# How can i play .avi file in Red Hat Linux 5



## vschitturi (Mar 26, 2008)

Hi,

How can i play .avi file in linux could anyone please help me. My Red Hat Linux version is 5.

Awaiting for your reply.

Thank you for your valuable time.


----------



## lotuseclat79 (Sep 12, 2003)

Hi vschitturi,

Assuming you have already tried to double-click the .avi file and nothing happened, then it is most likely there is a missing codec.

Have you tried asking the FedoraForum.org website?

-- Tom


----------



## vschitturi (Mar 26, 2008)

No Tom,

I did not get the exact .avi player for Red Hat Linux 5 so i want you to help me to get the .avi player download and installation steps briefly on Red Hat 5. So could you please help me on this.

Awaiting for your reply.

Thank you for your valauble time.


----------



## lotuseclat79 (Sep 12, 2003)

Hi vschitturi,

Try downloading the vlc player from the RH repositories with yum or whatever you use for downloading packages. If it is not in the repositories for RH5, then visit the vlc website and download the source code and compile it.

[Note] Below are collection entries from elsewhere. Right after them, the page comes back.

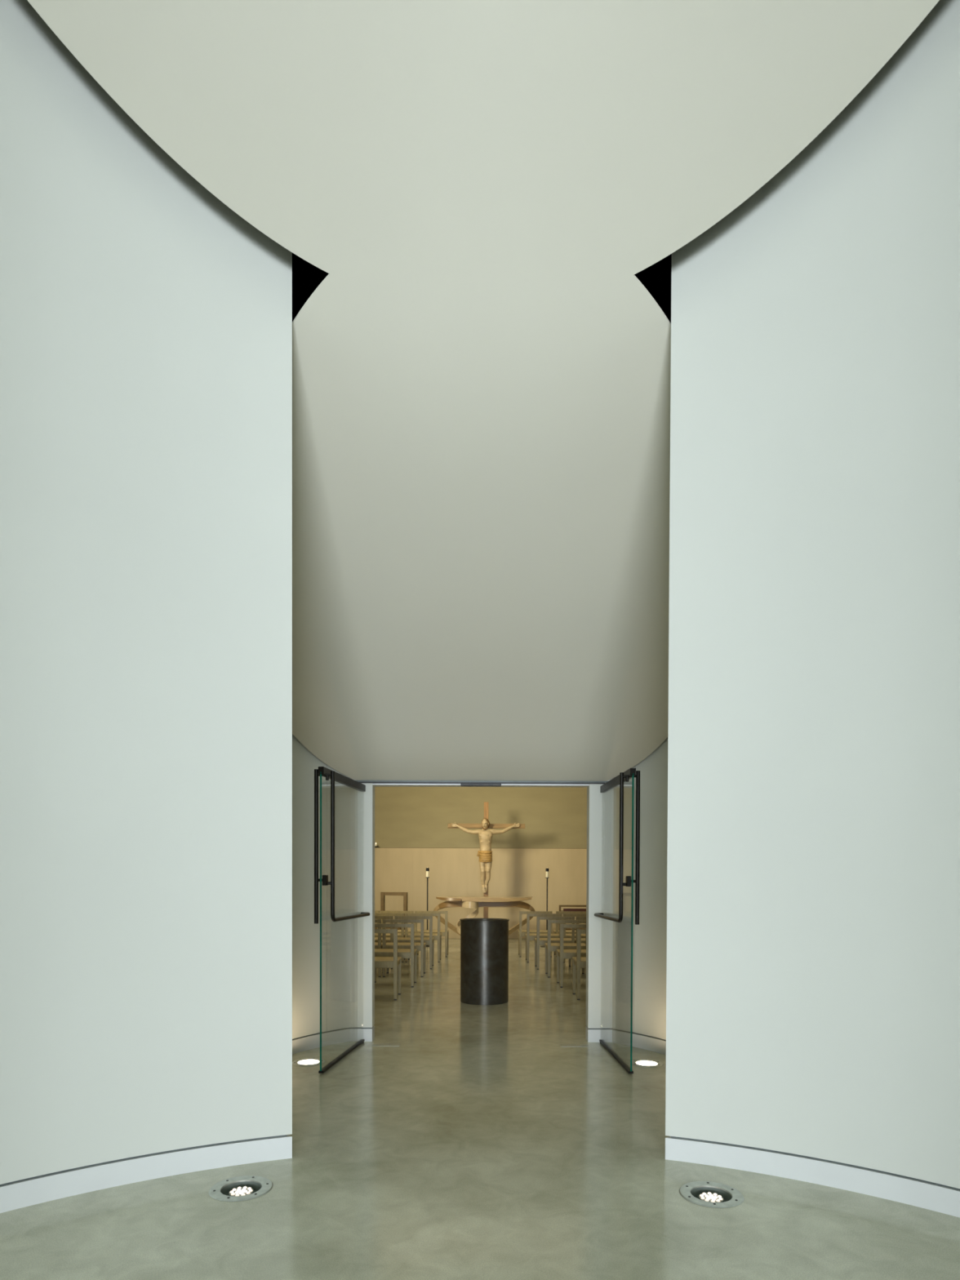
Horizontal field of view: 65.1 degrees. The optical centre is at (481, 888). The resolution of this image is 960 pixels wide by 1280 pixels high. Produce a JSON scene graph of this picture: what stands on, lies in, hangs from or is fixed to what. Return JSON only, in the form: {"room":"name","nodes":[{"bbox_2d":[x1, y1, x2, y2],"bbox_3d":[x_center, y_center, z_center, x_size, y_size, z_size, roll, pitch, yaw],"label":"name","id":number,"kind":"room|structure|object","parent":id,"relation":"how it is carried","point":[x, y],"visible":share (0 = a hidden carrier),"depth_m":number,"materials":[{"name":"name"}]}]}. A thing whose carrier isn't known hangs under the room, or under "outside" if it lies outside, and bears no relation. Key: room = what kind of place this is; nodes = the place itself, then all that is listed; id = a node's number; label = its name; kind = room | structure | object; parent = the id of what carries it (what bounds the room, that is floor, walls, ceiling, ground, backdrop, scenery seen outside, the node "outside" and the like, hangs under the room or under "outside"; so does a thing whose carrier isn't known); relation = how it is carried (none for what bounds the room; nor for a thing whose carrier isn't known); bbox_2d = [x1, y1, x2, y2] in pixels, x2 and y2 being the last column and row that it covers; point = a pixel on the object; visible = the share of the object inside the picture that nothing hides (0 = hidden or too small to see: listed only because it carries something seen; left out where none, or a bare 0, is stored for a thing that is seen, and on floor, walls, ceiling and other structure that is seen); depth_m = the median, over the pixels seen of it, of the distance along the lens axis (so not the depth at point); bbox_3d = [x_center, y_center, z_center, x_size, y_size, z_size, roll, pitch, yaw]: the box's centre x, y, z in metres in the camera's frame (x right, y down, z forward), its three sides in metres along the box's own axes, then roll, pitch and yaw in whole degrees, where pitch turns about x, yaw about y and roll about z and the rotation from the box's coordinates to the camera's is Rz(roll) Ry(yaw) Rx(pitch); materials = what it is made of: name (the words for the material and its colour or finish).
{"room":"house of worship","nodes":[
{"label":"house of worship","id":0,"kind":"room"},
{"bbox_2d":[0,0,374,1186],"bbox_3d":[-3.108,-2.363,2.042,4.392,7.194,8.750,0,1,0],"label":"wall","id":1,"kind":"structure","parent":0,"point":[160,936],"depth_m":3.38,"materials":[{"name":"white paint"}]},
{"bbox_2d":[0,1025,374,1213],"bbox_3d":[-3.120,1.286,2.094,4.392,0.107,8.750,0,1,0],"label":"baseboard","id":2,"kind":"structure","parent":1,"relation":"attached to","point":[24,1193],"depth_m":3.45,"materials":[{"name":"paint"}]},
{"bbox_2d":[314,766,369,1073],"bbox_3d":[-1.048,0.220,5.765,0.138,2.150,1.047,0,1,7],"label":"door","id":3,"kind":"structure","parent":1,"relation":"in","point":[334,776],"depth_m":5.27,"materials":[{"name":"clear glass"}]},
{"bbox_2d":[355,780,608,786],"bbox_3d":[-0.009,-0.879,6.291,2.136,0.044,0.038,0,1,0],"label":"door frame","id":4,"kind":"structure","parent":1,"relation":"attached to","point":[464,783],"depth_m":6.29,"materials":[{"name":"black metal"}]},
{"bbox_2d":[292,253,328,321],"bbox_3d":[-1.332,-3.461,4.925,0.659,5.048,2.642,0,1,-4],"label":"wall","id":5,"kind":"structure","parent":0,"point":[306,277],"depth_m":5.87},
{"bbox_2d":[0,938,959,1279],"bbox_3d":[-0.005,1.356,5.920,10.800,0.120,22.600,0,1,0],"label":"floor","id":6,"kind":"structure","parent":0,"point":[479,1145],"depth_m":3.23,"materials":[{"name":"concrete"}]},
{"bbox_2d":[208,1175,273,1201],"bbox_3d":[-1.067,1.349,3.333,0.272,0.056,0.272,0,1,0],"label":"uplight","id":7,"kind":"object","parent":6,"relation":"in","point":[237,1188],"visible":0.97,"depth_m":3.35,"materials":[{"name":"metal"}]},
{"bbox_2d":[292,1057,324,1066],"bbox_3d":[-1.293,1.312,5.606,0.244,0.048,0.244,0,1,0],"label":"uplight","id":8,"kind":"object","parent":6,"relation":"in","point":[306,1061],"visible":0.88,"depth_m":5.61,"materials":[{"name":"metal"}]},
{"bbox_2d":[374,919,382,977],"bbox_3d":[-1.687,0.823,10.649,0.572,0.800,0.459,0,1,0],"label":"chair","id":9,"kind":"object","parent":6,"relation":"on","point":[377,945],"visible":0.25,"depth_m":10.42,"materials":[{"name":"brown wood"}]},
{"bbox_2d":[374,915,393,968],"bbox_3d":[-1.626,0.810,11.569,0.572,0.800,0.459,0,1,0],"label":"chair","id":10,"kind":"object","parent":6,"relation":"on","point":[388,940],"visible":0.15,"depth_m":11.34,"materials":[{"name":"brown wood"}]},
{"bbox_2d":[370,1043,400,1046],"bbox_3d":[-0.794,1.288,6.204,0.235,0.002,0.100,0,1,0],"label":"plate","id":11,"kind":"object","parent":6,"relation":"on","point":[372,1044],"visible":1,"depth_m":6.19,"materials":[{"name":"metal"}]},
{"bbox_2d":[374,928,401,999],"bbox_3d":[-1.240,0.852,8.684,0.572,0.800,0.459,0,1,0],"label":"chair","id":12,"kind":"object","parent":6,"relation":"on","point":[395,962],"visible":0.48,"depth_m":8.46,"materials":[{"name":"brown wood"}]},
{"bbox_2d":[374,913,404,962],"bbox_3d":[-1.560,0.797,12.470,0.572,0.800,0.459,0,1,0],"label":"chair","id":13,"kind":"object","parent":6,"relation":"on","point":[402,934],"visible":0.33,"depth_m":12.24,"materials":[{"name":"brown wood"}]},
{"bbox_2d":[374,892,407,929],"bbox_3d":[-1.727,0.623,14.235,0.518,1.098,0.529,0,1,9],"label":"chair","id":14,"kind":"object","parent":6,"relation":"on","point":[383,895],"visible":0.38,"depth_m":14.41,"materials":[{"name":"brown wood"}]},
{"bbox_2d":[374,923,417,986],"bbox_3d":[-1.142,0.839,9.689,0.572,0.800,0.459,0,1,0],"label":"chair","id":15,"kind":"object","parent":6,"relation":"on","point":[411,953],"visible":0.56,"depth_m":9.47,"materials":[{"name":"brown wood"}]},
{"bbox_2d":[380,911,413,933],"bbox_3d":[-1.476,0.786,13.317,0.572,0.800,0.459,0,1,0],"label":"chair","id":16,"kind":"object","parent":6,"relation":"on","point":[381,912],"visible":0.12,"depth_m":13.09,"materials":[{"name":"brown wood"}]},
{"bbox_2d":[382,919,426,977],"bbox_3d":[-1.096,0.825,10.660,0.572,0.800,0.459,0,1,0],"label":"chair","id":17,"kind":"object","parent":6,"relation":"on","point":[421,946],"visible":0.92,"depth_m":10.44,"materials":[{"name":"brown wood"}]},
{"bbox_2d":[394,915,434,968],"bbox_3d":[-1.037,0.812,11.579,0.572,0.800,0.459,0,1,0],"label":"chair","id":18,"kind":"object","parent":6,"relation":"on","point":[429,940],"visible":0.7,"depth_m":11.36,"materials":[{"name":"brown wood"}]},
{"bbox_2d":[404,913,441,962],"bbox_3d":[-0.969,0.800,12.470,0.572,0.800,0.459,0,1,0],"label":"chair","id":19,"kind":"object","parent":6,"relation":"on","point":[437,936],"visible":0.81,"depth_m":12.24,"materials":[{"name":"brown wood"}]},
{"bbox_2d":[425,866,429,946],"bbox_3d":[-1.099,0.362,15.157,0.260,1.597,0.260,0,1,0],"label":"candle stand","id":20,"kind":"object","parent":6,"relation":"on","point":[427,868],"visible":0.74,"depth_m":15.14,"materials":[{"name":"black metal"}]},
{"bbox_2d":[426,866,429,877],"bbox_3d":[-1.097,-0.332,15.147,0.064,0.208,0.064,0,1,0],"label":"candle","id":21,"kind":"object","parent":20,"relation":"on","point":[427,868],"depth_m":15.12,"materials":[{"name":"wax"}]},
{"bbox_2d":[414,911,448,956],"bbox_3d":[-0.887,0.788,13.307,0.572,0.800,0.459,0,1,0],"label":"chair","id":22,"kind":"object","parent":6,"relation":"on","point":[444,932],"visible":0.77,"depth_m":13.08,"materials":[{"name":"brown wood"}]},
{"bbox_2d":[433,896,534,935],"bbox_3d":[0.044,0.674,14.944,2.032,1.028,0.874,0,1,0],"label":"altar","id":23,"kind":"object","parent":6,"relation":"on","point":[472,902],"visible":0.77,"depth_m":14.79,"materials":[{"name":"brown wood"}]},
{"bbox_2d":[459,918,509,1004],"bbox_3d":[0.027,0.803,8.412,0.556,0.916,0.556,0,1,0],"label":"font","id":24,"kind":"object","parent":6,"relation":"on","point":[484,942],"visible":1,"depth_m":8.18,"materials":[{"name":"metal"}]},
{"bbox_2d":[468,920,499,920],"bbox_3d":[0.029,0.401,8.406,0.494,0.070,0.494,0,1,0],"label":"bowl","id":25,"kind":"object","parent":24,"relation":"on","point":[468,920],"depth_m":8.63,"materials":[{"name":"liquid"}]},
{"bbox_2d":[447,802,524,918],"bbox_3d":[0.089,-0.339,15.944,1.640,2.985,0.506,0,1,0],"label":"crucifix","id":26,"kind":"object","parent":6,"relation":"on","point":[485,835],"visible":1,"depth_m":15.80,"materials":[{"name":"brown wood"}]},
{"bbox_2d":[518,911,552,956],"bbox_3d":[0.938,0.794,13.361,0.572,0.800,0.459,0,1,0],"label":"chair","id":27,"kind":"object","parent":6,"relation":"on","point":[521,932],"visible":0.65,"depth_m":13.13,"materials":[{"name":"brown wood"}]},
{"bbox_2d":[525,913,562,962],"bbox_3d":[1.017,0.806,12.496,0.572,0.800,0.459,0,1,0],"label":"chair","id":28,"kind":"object","parent":6,"relation":"on","point":[529,936],"visible":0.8,"depth_m":12.27,"materials":[{"name":"brown wood"}]},
{"bbox_2d":[540,866,549,946],"bbox_3d":[1.307,0.372,15.107,0.260,1.597,0.260,0,1,0],"label":"candle stand","id":29,"kind":"object","parent":6,"relation":"on","point":[547,868],"visible":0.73,"depth_m":15.09,"materials":[{"name":"black metal"}]},
{"bbox_2d":[545,866,548,877],"bbox_3d":[1.309,-0.323,15.097,0.064,0.208,0.064,0,1,0],"label":"candle","id":30,"kind":"object","parent":29,"relation":"on","point":[546,869],"depth_m":15.07,"materials":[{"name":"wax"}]},
{"bbox_2d":[534,916,574,969],"bbox_3d":[1.111,0.820,11.566,0.572,0.800,0.459,0,1,0],"label":"chair","id":31,"kind":"object","parent":6,"relation":"on","point":[539,941],"visible":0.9,"depth_m":11.34,"materials":[{"name":"brown wood"}]},
{"bbox_2d":[545,920,586,977],"bbox_3d":[1.196,0.833,10.658,0.572,0.800,0.459,0,1,0],"label":"chair","id":32,"kind":"object","parent":6,"relation":"on","point":[550,947],"visible":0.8,"depth_m":10.44,"materials":[{"name":"brown wood"}]},
{"bbox_2d":[553,911,586,956],"bbox_3d":[1.579,0.796,13.371,0.572,0.800,0.459,0,1,0],"label":"chair","id":33,"kind":"object","parent":6,"relation":"on","point":[557,931],"visible":0.3,"depth_m":13.14,"materials":[{"name":"brown wood"}]},
{"bbox_2d":[556,924,586,987],"bbox_3d":[1.270,0.847,9.711,0.572,0.800,0.459,0,1,0],"label":"chair","id":34,"kind":"object","parent":6,"relation":"on","point":[562,953],"visible":0.56,"depth_m":9.49,"materials":[{"name":"brown wood"}]},
{"bbox_2d":[559,905,586,929],"bbox_3d":[1.779,0.753,14.233,0.600,0.862,0.498,0,1,0],"label":"chair","id":35,"kind":"object","parent":6,"relation":"on","point":[560,906],"visible":0.18,"depth_m":14.44,"materials":[{"name":"brown wood"}]},
{"bbox_2d":[562,913,586,962],"bbox_3d":[1.606,0.808,12.496,0.572,0.800,0.459,0,1,0],"label":"chair","id":36,"kind":"object","parent":6,"relation":"on","point":[565,935],"visible":0.17,"depth_m":12.27,"materials":[{"name":"brown wood"}]},
{"bbox_2d":[560,1044,589,1046],"bbox_3d":[0.761,1.294,6.204,0.235,0.002,0.100,0,1,0],"label":"plate","id":37,"kind":"object","parent":6,"relation":"on","point":[561,1045],"visible":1,"depth_m":6.20,"materials":[{"name":"metal"}]},
{"bbox_2d":[572,928,586,999],"bbox_3d":[1.361,0.861,8.742,0.572,0.800,0.459,0,1,0],"label":"chair","id":38,"kind":"object","parent":6,"relation":"on","point":[578,962],"visible":0.41,"depth_m":8.52,"materials":[{"name":"brown wood"}]},
{"bbox_2d":[574,916,586,943],"bbox_3d":[1.702,0.822,11.556,0.572,0.800,0.459,0,1,0],"label":"chair","id":39,"kind":"object","parent":6,"relation":"on","point":[583,940],"visible":0.21,"depth_m":11.34,"materials":[{"name":"brown wood"}]},
{"bbox_2d":[631,1058,663,1067],"bbox_3d":[1.227,1.321,5.607,0.244,0.048,0.244,0,1,0],"label":"uplight","id":40,"kind":"object","parent":6,"relation":"in","point":[645,1063],"visible":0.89,"depth_m":5.62,"materials":[{"name":"metal"}]},
{"bbox_2d":[679,1181,744,1208],"bbox_3d":[1.001,1.357,3.288,0.272,0.056,0.272,0,1,0],"label":"uplight","id":41,"kind":"object","parent":6,"relation":"in","point":[705,1193],"visible":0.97,"depth_m":3.31,"materials":[{"name":"metal"}]},
{"bbox_2d":[374,786,586,938],"bbox_3d":[0.004,-1.263,17.084,10.600,4.800,0.200,0,1,0],"label":"wall","id":42,"kind":"structure","parent":0,"point":[412,835],"depth_m":17.00,"materials":[{"name":"beige paint"}]},
{"bbox_2d":[373,780,589,787],"bbox_3d":[0.000,-3.439,6.338,2.256,5.143,0.128,0,1,0],"label":"lintel","id":43,"kind":"object","parent":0,"point":[572,785],"depth_m":6.33,"materials":[{"name":"paint"}]},
{"bbox_2d":[26,0,939,781],"bbox_3d":[-0.001,-3.250,2.204,5.500,4.811,8.119,0,1,0],"label":"ceiling","id":44,"kind":"structure","parent":0,"point":[482,189],"depth_m":3.56,"materials":[{"name":"paint"}]},
{"bbox_2d":[634,253,671,323],"bbox_3d":[1.332,-3.452,4.925,0.659,5.048,2.642,0,1,4],"label":"wall","id":45,"kind":"structure","parent":0,"point":[656,278],"depth_m":5.88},
{"bbox_2d":[586,0,959,1190],"bbox_3d":[3.100,-2.341,2.042,4.392,7.194,8.750,0,1,0],"label":"wall","id":46,"kind":"structure","parent":0,"point":[796,940],"depth_m":3.38,"materials":[{"name":"white paint"}]},
{"bbox_2d":[594,768,639,1073],"bbox_3d":[1.017,0.226,5.784,0.138,2.150,1.039,0,1,-3],"label":"door","id":47,"kind":"structure","parent":46,"relation":"in","point":[624,776],"depth_m":5.29,"materials":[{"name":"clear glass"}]},
{"bbox_2d":[585,1026,959,1217],"bbox_3d":[3.087,1.308,2.094,4.392,0.107,8.750,0,1,0],"label":"baseboard","id":48,"kind":"structure","parent":46,"relation":"attached to","point":[935,1197],"depth_m":3.44,"materials":[{"name":"paint"}]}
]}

That's all I can really suggest, other than visiting the RH website for their user forum and asking for help there. While there look for documentation and/or a Wiki that would be helpful with information.

-- Tom


----------



## Divyesh (Jul 17, 2009)

I have seen all kinds of crazy formats beeing named as *.avi.

run the command 
CODE
file /path/to/your/film.avi


----------